(trimmed off the batman/bpf Ccs)
FWIW here's a nicer reproducer that more clearly shows what's really
going on:
#define _GNU_SOURCE
#include <sys/mman.h>
#include <linux/perf_event.h>
#include <linux/hw_breakpoint.h>
#include <fcntl.h>
#include <stdio.h>
#include <stdint.h>
#include <string.h>
#include <syscall.h>
#include <unistd.h>
// for compat with older perf headers
#define uprobe_path config1
int main(int argc, char *argv[])
{
// Find out what type id we need for uprobes
int perf_type_pmu_uprobe;
{
FILE *fp =
fopen("/sys/bus/event_source/devices/uprobe/type", "r");
fscanf(fp, "%d", &perf_type_pmu_uprobe);
fclose(fp);
}
const char *filename = "./bus";
int fd = open(filename, O_RDWR|O_CREAT, 0600);
write(fd, "x", 1);
void *addr = mmap(NULL, 4096,
PROT_READ | PROT_WRITE | PROT_EXEC,
MAP_PRIVATE | MAP_ANONYMOUS, -1, 0);
// Register a perf uprobe on "./bus"
struct perf_event_attr attr = {};
attr.type = perf_type_pmu_uprobe;
attr.uprobe_path = (unsigned long) filename;
syscall(__NR_perf_event_open, &attr, 0, 0, -1, 0);
void *addr2 = mmap(NULL, 2 * 4096,
PROT_NONE,
MAP_PRIVATE, fd, 0);
void *addr3 = mremap((void *) addr2, 4096, 2 * 4096,
MREMAP_MAYMOVE);
mremap(addr3, 4096, 4096, MREMAP_MAYMOVE | MREMAP_FIXED, (void
*) addr2);
return 0;
}
this instantly reproduces this output on current mainline for me:
BUG: Bad rss-counter state mm:(____ptrval____) type:MM_ANONPAGES val:1
AFAICT the worst thing about this bug is that it shows up on anything
that parses logs for "BUG"; it doesn't seem to have any ill effects
other than messing up the rss counters. Although maybe it points to some
underlying problem in uprobes/mm interaction.

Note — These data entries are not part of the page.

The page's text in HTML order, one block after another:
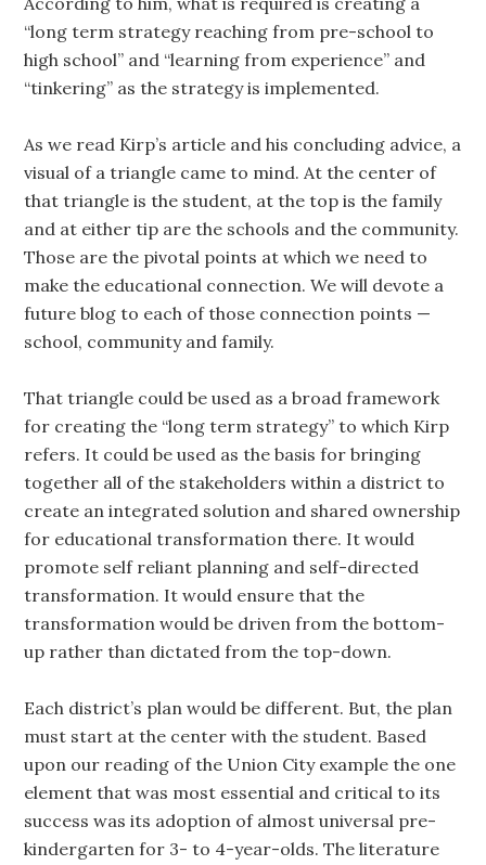
“long term strategy reaching from pre-school to
high school” and “learning from experience” and
“tinkering” as the strategy is implemented.
As we read Kirp’s article and his concluding advice, a
visual of a triangle came to mind. At the center of
that triangle is the student, at the top is the family
and at either tip are the schools and the community.
Those are the pivotal points at which we need to
make the educational connection. We will devote a
future blog to each of those connection points —
school, community and family.
That triangle could be used as a broad framework
for creating the “long term strategy” to which Kirp
refers. It could be used as the basis for bringing
together all of the stakeholders within a district to
create an integrated solution and shared ownership
for educational transformation there. It would
promote self reliant planning and self-directed
transformation. It would ensure that the
transformation would be driven from the bottom-
up rather than dictated from the top-down.
Each district’s plan would be different. But, the plan
must start at the center with the student. Based
upon our reading of the Union City example the one
element that was most essential and critical to its
success was its adoption of almost universal pre-
kindergarten for 3- to 4-year-olds. The literature
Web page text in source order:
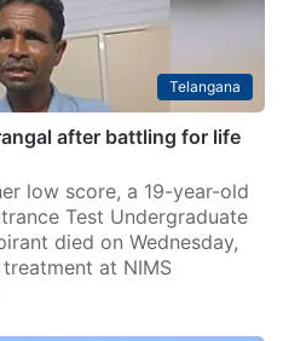
Telangana
after battling for life
low score, a 19-year-old
Test Undergraduate
died on Wednesday,
at NIMS
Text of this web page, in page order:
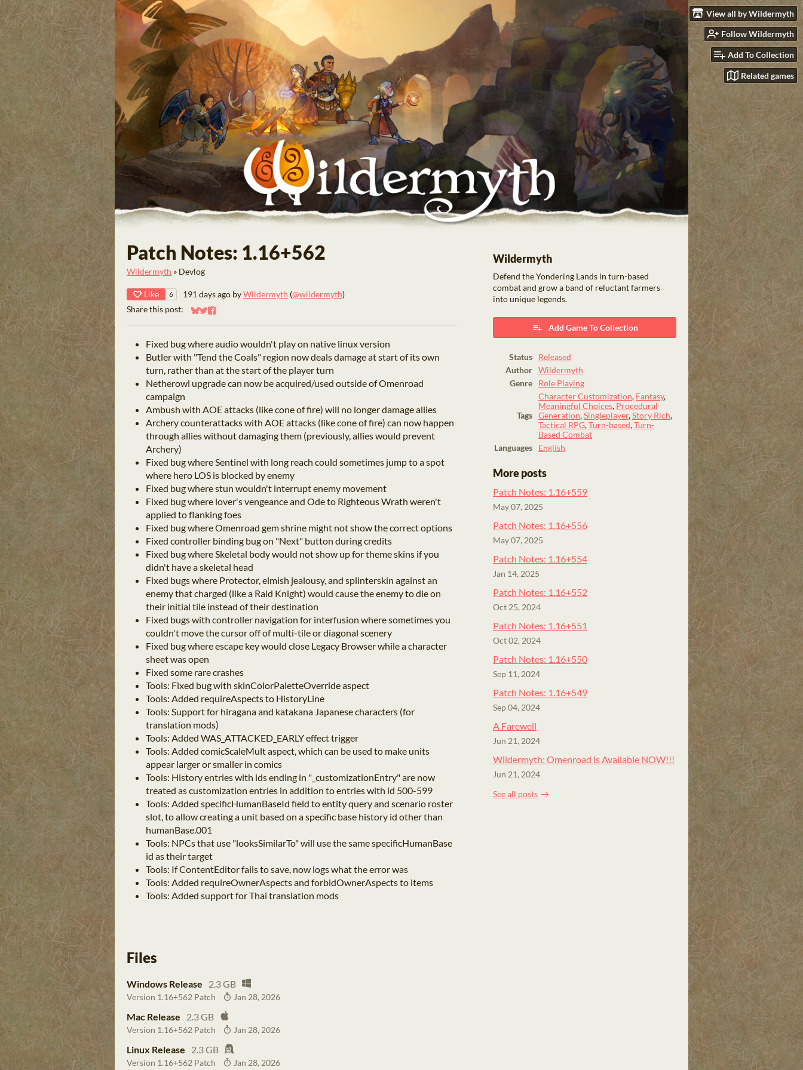
View all by Wildermyth
Follow Wildermyth
Add To Collection
Related games
Patch Notes: 1.16+562
Wildermyth » Devlog
Like 6 191 days ago byWildermyth (@wildermyth)
Share this post:
Share on Bluesky
Share on Twitter
Share on Facebook
Fixed bug where audio wouldn't play on native linux version
Butler with "Tend the Coals" region now deals damage at start of its own
turn, rather than at the start of the player turn
Netherowl upgrade can now be acquired/used outside of Omenroad
campaign
Ambush with AOE attacks (like cone of fire) will no longer damage allies
Archery counterattacks with AOE attacks (like cone of fire) can now happen
through allies without damaging them (previously, allies would prevent
Archery)
Fixed bug where Sentinel with long reach could sometimes jump to a spot
where hero LOS is blocked by enemy
Fixed bug where stun wouldn't interrupt enemy movement
Fixed bug where lover's vengeance and Ode to Righteous Wrath weren't
applied to flanking foes
Fixed bug where Omenroad gem shrine might not show the correct options
Fixed controller binding bug on "Next" button during credits
Fixed bug where Skeletal body would not show up for theme skins if you
didn't have a skeletal head
Fixed bugs where Protector, elmish jealousy, and splinterskin against an
enemy that charged (like a Raid Knight) would cause the enemy to die on
their initial tile instead of their destination
Fixed bugs with controller navigation for interfusion where sometimes you
couldn't move the cursor off of multi-tile or diagonal scenery
Fixed bug where escape key would close Legacy Browser while a character
sheet was open
Fixed some rare crashes
Tools: Fixed bug with skinColorPaletteOverride aspect
Tools: Added requireAspects to HistoryLine
Tools: Support for hiragana and katakana Japanese characters (for
translation mods)
Tools: Added WAS_ATTACKED_EARLY effect trigger
Tools: Added comicScaleMult aspect, which can be used to make units
appear larger or smaller in comics
Tools: History entries with ids ending in "_customizationEntry" are now
treated as customization entries in addition to entries with id 500-599
Tools: Added specificHumanBaseId field to entity query and scenario roster
slot, to allow creating a unit based on a specific base history id other than
humanBase.001
Tools: NPCs that use "looksSimilarTo" will use the same specificHumanBase
id as their target
Tools: If ContentEditor fails to save, now logs what the error was
Tools: Added requireOwnerAspects and forbidOwnerAspects to items
Tools: Added support for Thai translation mods
Files
Windows Release 2.3 GB
Version 1.16+562 Patch Jan 28, 2026
Mac Release 2.3 GB
Version 1.16+562 Patch Jan 28, 2026
Linux Release 2.3 GB
Version 1.16+562 Patch Jan 28, 2026
Wildermyth
Defend the Yondering Lands in turn-based
combat and grow a band of reluctant farmers
into unique legends.
Add Game To Collection
Status
Released
Author
Wildermyth
Genre
Role Playing
Tags
Character Customization, Fantasy,
Meaningful Choices, Procedural
Generation,Singleplayer,Story Rich,
Tactical RPG,Turn-based,Turn-
Based Combat
Languages
English
More posts
Patch Notes: 1.16+559
May 07, 2025
Patch Notes: 1.16+556
May 07, 2025
Patch Notes: 1.16+554
Jan 14, 2025
Patch Notes: 1.16+552
Oct 25, 2024
Patch Notes: 1.16+551
Oct 02, 2024
Patch Notes: 1.16+550
Sep 11, 2024
Patch Notes: 1.16+549
Sep 04, 2024
A Farewell
Jun 21, 2024
Wildermyth: Omenroad is Available NOW!!!
Jun 21, 2024
See all posts
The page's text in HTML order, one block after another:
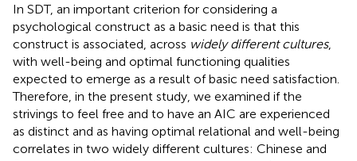
In SDT, an important criterion for considering a
psychological construct as a basic need is that this
construct is associated, across widely different cultures,
with well-being and optimal functioning qualities
expected to emerge as a result of basic need satisfaction.
Therefore, in the present study, we examined if the
strivings to feel free and to have an AIC are experienced
as distinct and as having optimal relational and well-being
correlates in two widely different cultures: Chinese and
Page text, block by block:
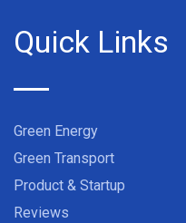
Quick Links
Green Energy
Green Transport
Product & Startup
Reviews
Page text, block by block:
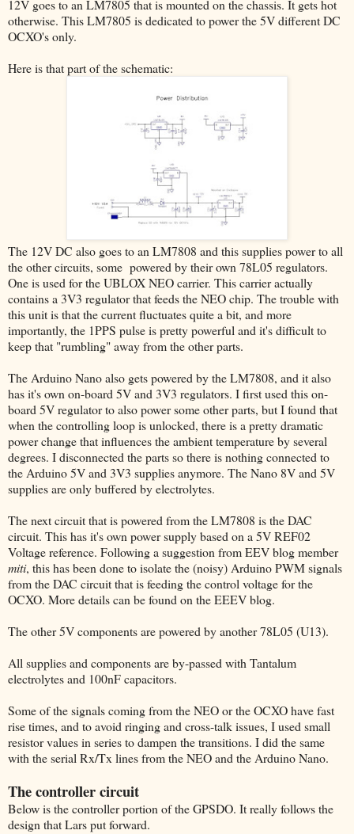
12V goes to an LM7805 that is mounted on the chassis. It gets hot
otherwise. This LM7805 is dedicated to power the 5V different DC
OCXO's only.
Here is that part of the schematic:
The 12V DC also goes to an LM7808 and this supplies power to all
the other circuits, some powered by their own 78L05 regulators.
One is used for the UBLOX NEO carrier. This carrier actually
contains a 3V3 regulator that feeds the NEO chip. The trouble with
this unit is that the current fluctuates quite a bit, and more
importantly, the 1PPS pulse is pretty powerful and it's difficult to
keep that "rumbling" away from the other parts.
The Arduino Nano also gets powered by the LM7808, and it also
has it's own on-board 5V and 3V3 regulators. I first used this on-
board 5V regulator to also power some other parts, but I found that
when the controlling loop is unlocked, there is a pretty dramatic
power change that influences the ambient temperature by several
degrees. I disconnected the parts so there is nothing connected to
the Arduino 5V and 3V3 supplies anymore. The Nano 8V and 5V
supplies are only buffered by electrolytes.
The next circuit that is powered from the LM7808 is the DAC
circuit. This has it's own power supply based on a 5V REF02
Voltage reference. Following a suggestion from EEV blog member
miti, this has been done to isolate the (noisy) Arduino PWM signals
from the DAC circuit that is feeding the control voltage for the
OCXO. More details can be found on the EEEV blog.
The other 5V components are powered by another 78L05 (U13).
All supplies and components are by-passed with Tantalum
electrolytes and 100nF capacitors.
Some of the signals coming from the NEO or the OCXO have fast
rise times, and to avoid ringing and cross-talk issues, I used small
resistor values in series to dampen the transitions. I did the same
with the serial Rx/Tx lines from the NEO and the Arduino Nano.
The controller circuit
Below is the controller portion of the GPSDO. It really follows the
design that Lars put forward.
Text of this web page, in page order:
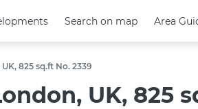
Search on map Area
Search on map Area
825 sq.ft No. 2339
UK, 825
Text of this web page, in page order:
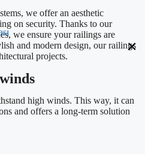
we offer an aesthetic
on security. Thanks to our
we ensure your railings are
and modern design, our railings
projects.
high winds. This way, it can
and offers a long-term solution
×
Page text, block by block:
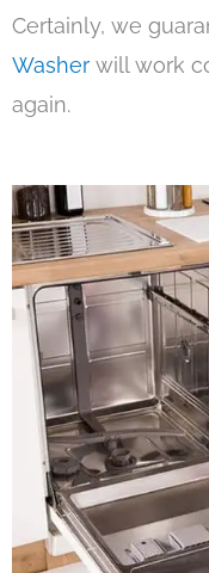
Certainly, we
Washer will work
again.
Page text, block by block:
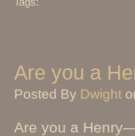
Are you a
Posted By Dwight
Are you a
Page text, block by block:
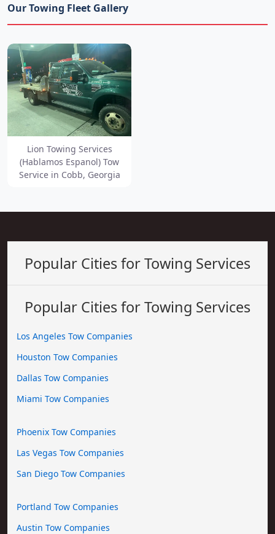
Our Towing Fleet Gallery
Lion Towing Services
(Hablamos Espanol) Tow
Service in Cobb, Georgia
Popular Cities for Towing Services
Popular Cities for Towing Services
Los Angeles Tow Companies
Houston Tow Companies
Dallas Tow Companies
Miami Tow Companies
Phoenix Tow Companies
Las Vegas Tow Companies
San Diego Tow Companies
Portland Tow Companies
Austin Tow Companies
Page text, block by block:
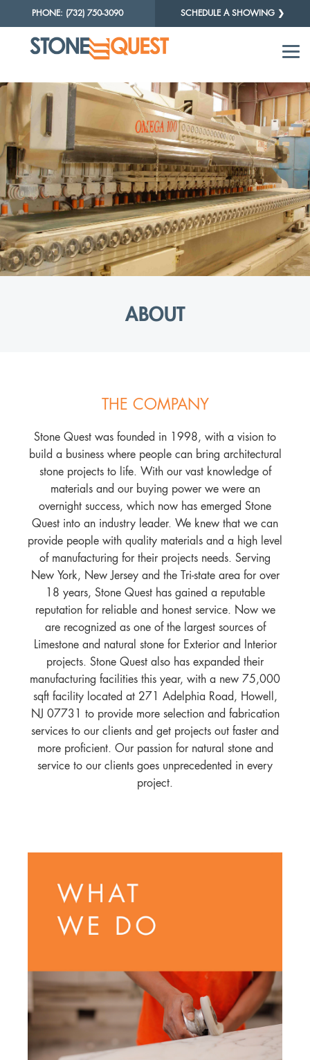
PHONE: (732) 750-3090 SCHEDULE A SHOWING ❯
ABOUT
THE COMPANY
Stone Quest was founded in 1998, with a vision to
build a business where people can bring architectural
stone projects to life. With our vast knowledge of
materials and our buying power we were an
overnight success, which now has emerged Stone
Quest into an industry leader. We knew that we can
provide people with quality materials and a high level
of manufacturing for their projects needs. Serving
New York, New Jersey and the Tri-state area for over
18 years, Stone Quest has gained a reputable
reputation for reliable and honest service. Now we
are recognized as one of the largest sources of
Limestone and natural stone for Exterior and Interior
projects. Stone Quest also has expanded their
manufacturing facilities this year, with a new 75,000
sqft facility located at 271 Adelphia Road, Howell,
NJ 07731 to provide more selection and fabrication
services to our clients and get projects out faster and
more proficient. Our passion for natural stone and
service to our clients goes unprecedented in every
project.
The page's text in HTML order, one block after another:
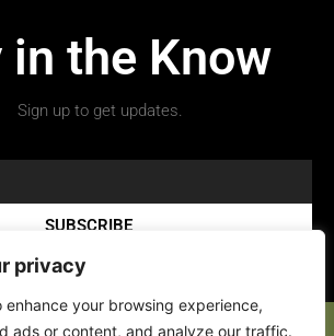
privacy
enhance your browsing experience,
ads or content, and analyze our traffic.
in the Know
Sign up to get updates.
SUBSCRIBE
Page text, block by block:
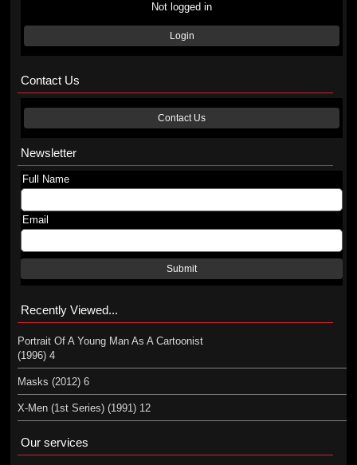
Not logged in
Login
Contact Us
Contact Us
Newsletter
Full Name
Email
Submit
Recently Viewed...
Portrait Of A Young Man As A Cartoonist
(1996) 4
Masks (2012) 6
X-Men (1st Series) (1991) 12
Our services
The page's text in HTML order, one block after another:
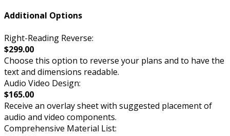
Additional Options
Right-Reading Reverse:
$299.00
Choose this option to reverse your plans and to have the
text and dimensions readable.
Audio Video Design:
$165.00
Receive an overlay sheet with suggested placement of
audio and video components.
Comprehensive Material List:
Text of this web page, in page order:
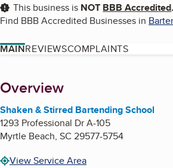
This business is NOT BBB Accredited.
Find BBB Accredited Businesses in
MAINREVIEWSCOMPLAINTS
About
Overview
Shaken & Stirred Bartending School
1293 Professional Dr A-105
Myrtle Beach, SC 29577-5754
View Service Area
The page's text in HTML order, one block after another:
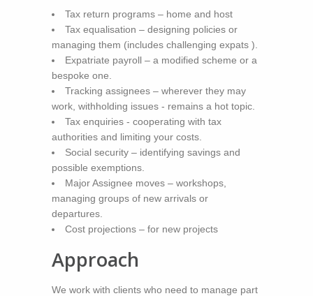
Tax return programs – home and host
Tax equalisation – designing policies or
managing them (includes challenging expats ).
Expatriate payroll – a modified scheme or a
bespoke one.
Tracking assignees – wherever they may
work, withholding issues - remains a hot topic.
Tax enquiries - cooperating with tax
authorities and limiting your costs.
Social security – identifying savings and
possible exemptions.
Major Assignee moves – workshops,
managing groups of new arrivals or
departures.
Cost projections – for new projects
Approach
We work with clients who need to manage part
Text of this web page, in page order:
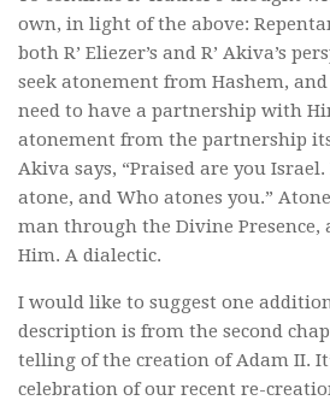
own, in light of the above:
both R’ Eliezer’s and R’ Akiva’s
seek atonement from Hashem,
need to have a partnership with
atonement from the partnership
Akiva says, “Praised are you
atone, and Who atones you.”
man through the Divine Presence,
Him. A dialectic.
I would like to suggest one
description is from the second
telling of the creation of Adam II.
celebration of our recent re-
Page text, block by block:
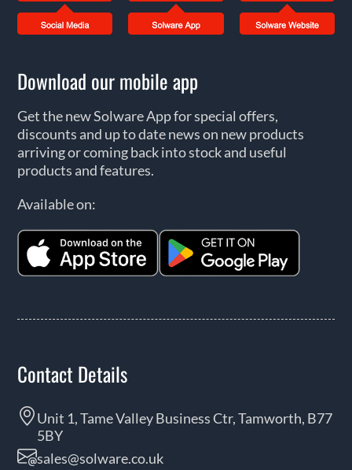
Download our mobile app
Get the new Solware App for special offers,
discounts and up to date news on new products
arriving or coming back into stock and useful
products and features.
Available on:
Contact Details
Unit 1, Tame Valley Business Ctr, Tamworth, B77
5BY
sales@solware.co.uk
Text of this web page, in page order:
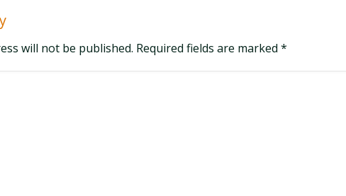
will not be published. Required fields are marked *
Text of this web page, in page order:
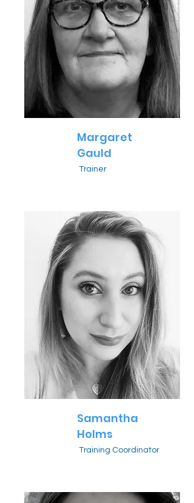
Margaret
Gauld
Trainer
Samantha
Holms
Training Coordinator
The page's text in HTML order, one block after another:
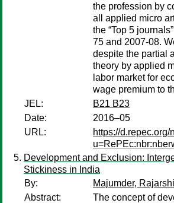
the profession by
all applied micro
the “Top 5
75 and 2007-08.
despite the partial
theory by applied
labor market for
wage premium to
JEL:
B21 B23
Date:
2016–05
URL:
https://d.repec.org/
Development and Exclusion:
Stickiness in India
By:
Majumder, Rajarshi
Abstract:
The concept of
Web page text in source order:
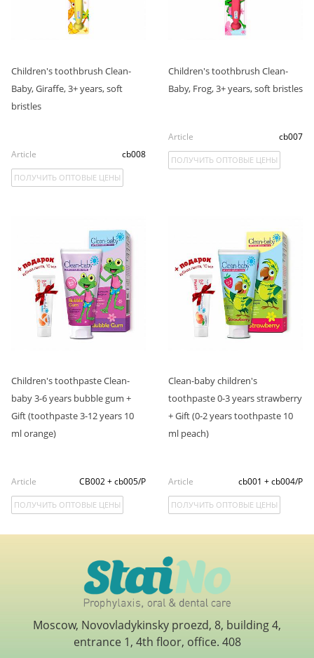
Children's toothbrush Clean-
Baby, Giraffe, 3+ years, soft
bristles
Article cb008
ПОЛУЧИТЬ ОПТОВЫЕ ЦЕНЫ
Children's toothbrush Clean-
Baby, Frog, 3+ years, soft bristles
Article cb007
ПОЛУЧИТЬ ОПТОВЫЕ ЦЕНЫ
Children's toothpaste Clean-
baby 3-6 years bubble gum +
Gift (toothpaste 3-12 years 10
ml orange)
Article CB002 + cb005/P
ПОЛУЧИТЬ ОПТОВЫЕ ЦЕНЫ
Clean-baby children's
toothpaste 0-3 years strawberry
+ Gift (0-2 years toothpaste 10
ml peach)
Article cb001 + cb004/P
ПОЛУЧИТЬ ОПТОВЫЕ ЦЕНЫ
Moscow, Novovladykinsky proezd, 8, building 4,
entrance 1, 4th floor, office. 408
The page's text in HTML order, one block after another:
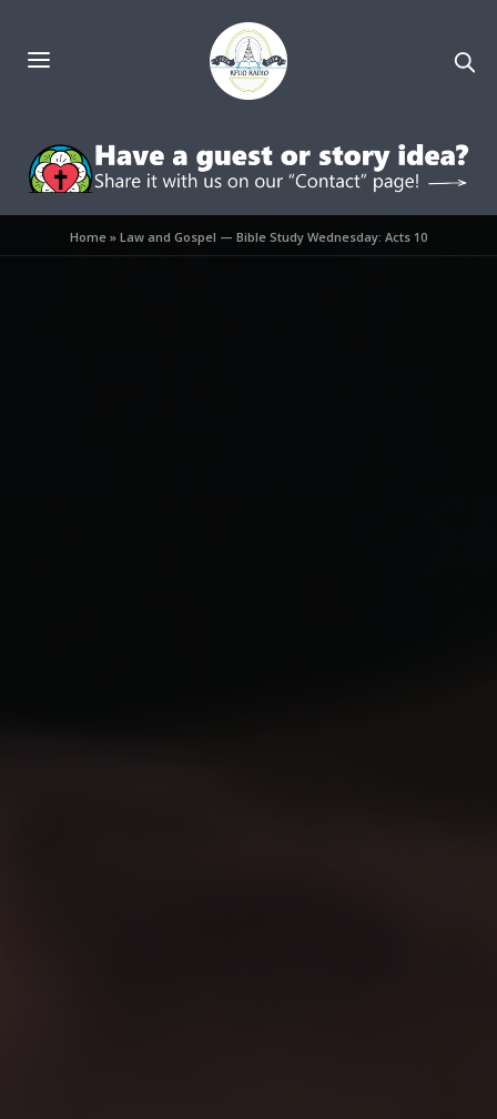
Home» Law and Gospel — Bible Study Wednesday: Acts 10
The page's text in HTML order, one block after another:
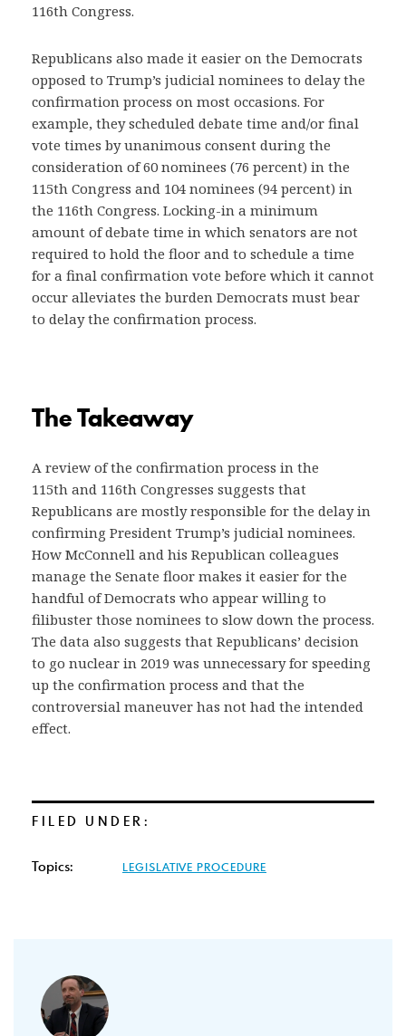
116th Congress.
Republicans also made it easier on the Democrats
opposed to Trump’s judicial nominees to delay the
confirmation process on most occasions. For
example, they scheduled debate time and/or final
vote times by unanimous consent during the
consideration of 60 nominees (76 percent) in the
115th Congress and 104 nominees (94 percent) in
the 116th Congress. Locking-in a minimum
amount of debate time in which senators are not
required to hold the floor and to schedule a time
for a final confirmation vote before which it cannot
occur alleviates the burden Democrats must bear
to delay the confirmation process.
The Takeaway
A review of the confirmation process in the
115th and 116th Congresses suggests that
Republicans are mostly responsible for the delay in
confirming President Trump’s judicial nominees.
How McConnell and his Republican colleagues
manage the Senate floor makes it easier for the
handful of Democrats who appear willing to
filibuster those nominees to slow down the process.
The data also suggests that Republicans’ decision
to go nuclear in 2019 was unnecessary for speeding
up the confirmation process and that the
controversial maneuver has not had the intended
effect.
FILED UNDER:
Topics: LEGISLATIVE PROCEDURE

If I enable the "rss_stat" tracepoint and set ftrace_dump_on_oops=1, I
see a trace roughly like this:
perf_event_open()
mmap(2 * 4096):
- uprobe_mmap()
- install_breakpoint()
- __replace_page()
- rss_stat: mm_id=0 curr=1 member=1 size=53248B
mremap(4096 => 2 * 4096):
- install_breakpoint()
- __replace_page()
- rss_stat: mm_id=0 curr=1 member=1 size=57344B
- unmap_page_range()
- rss_stat: mm_id=0 curr=1 member=1 size=53248B
mremap(4096 => 4096):
- move_vma()
- copy_vma()
- vma_merge()
- install_breakpoint()
- __replace_page()
- rss_stat: mm_id=0 curr=1 member=1 size=57344B
- do_munmap()
- install_breakpoint():
- __replace_page()
- rss_stat: mm_id=0 curr=1 member=1 size=61440B
- unmap_page_range():
- rss_stat: mm_id=0 curr=1 member=1 size=57344B
exit()
- exit_mmap()
- unmap_page_range():
- rss_stat: mm_id=0 curr=0 member=1 size=45056B
- unmap_page_range():
- rss_stat: mm_id=0 curr=0 member=1 size=32768B
- unmap_page_range():
- rss_stat: mm_id=0 curr=0 member=1 size=20480B
- unmap_page_range():
- rss_stat: mm_id=0 curr=0 member=1 size=16384B
- unmap_page_range():
- rss_stat: mm_id=0 curr=0 member=1 size=4096B
What strikes me here is that at the end of the first mremap(), we have
size 53248B (13 pages), but at the end of the second mremap(), we have
size 57344B (14 pages), even though the second mremap() is only moving 1
page. So the second mremap() is bumping it up twice, but then only
bumping down once.
Vegard